Column | Type | Modifiers
-------------------+-----------------------------+-----------
id | bigint | not null
ts | timestamp without time zone | not null
size | integer | not null
hdr_from | text |
Each of these tables has been partitioned equally based on the "ts"
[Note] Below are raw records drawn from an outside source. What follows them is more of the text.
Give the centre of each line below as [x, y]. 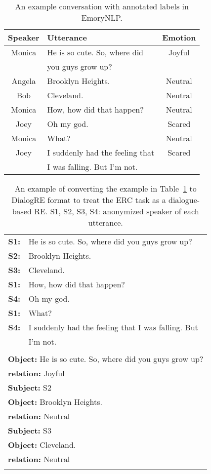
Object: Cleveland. [42, 445]
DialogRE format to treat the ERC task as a [89, 200]
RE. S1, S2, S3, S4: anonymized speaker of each [117, 211]
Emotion [179, 37]
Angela [23, 81]
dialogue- [184, 200]
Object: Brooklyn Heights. [55, 402]
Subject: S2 [30, 387]

(timestamp) field into two dozen or so tables, each covering one week of
messages. For testing purposes, I have only one week's partition filled
for each of the "email" and "email_extras" tables (email_2007_week34
{,extras}).
Now if I perform the following simple join on the "email" and "email_
extras" tables ...
SELECT
count(*)
FROM
email
INNER JOIN email_extras USING (id, ts)
WHERE
mfrom <> hdr_from;
then I get the following horrendously inefficient plan:
QUERY PLAN
--------------------------------------------------------------------------------------------------------------------------
Aggregate (cost=391396890.89..391396890.90 rows=1 width=0)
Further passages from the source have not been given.